Once we have the two tables needed to assess the effect of events in population and in economical loss, we can plot the results using a barplot:

library(ggplot2)
g <- ggplot(data = healthData[1:10,], aes(x = reorder(EVTYPE, PEOPLEAFFECTED), y = PEOPLEAFFECTED))
g <- g + geom_bar(stat = "identity", colour = "black")
g <- g + labs(title = "Total people loss in USA by weather events in 1996-2011")
g <- g + theme(plot.title = element_text(hjust = 0.5))
g <- g + labs(y = "Number of fatalities and injuries", x = "Event Type")
g <- g + coord_flip()
print(g)

we can conclude form the graph that the events that affected the most amount of people were TORNADO and EXCESSIVE HEAT.

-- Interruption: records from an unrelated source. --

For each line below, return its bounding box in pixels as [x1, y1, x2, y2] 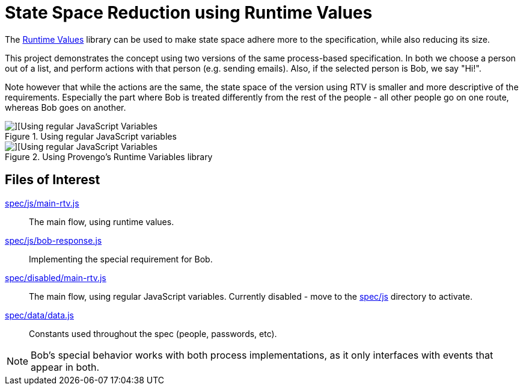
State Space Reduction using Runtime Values [5, 2, 373, 23]
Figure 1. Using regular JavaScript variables [5, 131, 177, 141]
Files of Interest [5, 172, 100, 188]
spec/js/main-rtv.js [5, 197, 79, 208]
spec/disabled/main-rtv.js [5, 272, 106, 283]
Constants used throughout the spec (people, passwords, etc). [29, 328, 277, 339]
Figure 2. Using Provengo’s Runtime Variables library [5, 151, 213, 162]
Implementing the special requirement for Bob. [29, 253, 213, 264]
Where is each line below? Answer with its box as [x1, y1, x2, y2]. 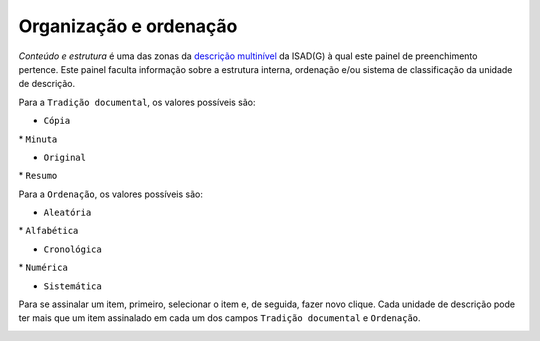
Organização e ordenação [18, 15, 238, 37]
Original [43, 151, 87, 163]
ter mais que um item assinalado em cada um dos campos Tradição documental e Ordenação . [18, 312, 421, 324]
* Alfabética [18, 225, 79, 237]
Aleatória [43, 207, 92, 219]
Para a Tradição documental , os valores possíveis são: [18, 96, 256, 108]
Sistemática [43, 280, 102, 292]
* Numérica [18, 261, 69, 274]
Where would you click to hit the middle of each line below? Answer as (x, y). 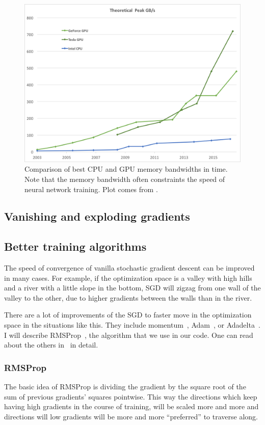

g <- ggplot(data = Economic_data[1:10,], aes(x = reorder(EVTYPE, ECONOMIC_LOSS), y = ECONOMIC_LOSS))
g <- g + geom_bar(stat = "identity", colour = "black")
g <- g + labs(title = "Total economic loss in USA by weather events in 1996-2011")
g <- g + theme(plot.title = element_text(hjust = 0.5))
g <- g + labs(y = "Size of property and crop loss", x = "Event Type")
g <- g + coord_flip()
print(g)

And from the economic loss assessment graph we can conlude thet the events that affected the most to society in terms of economy were flood and hurrycane/typhoon.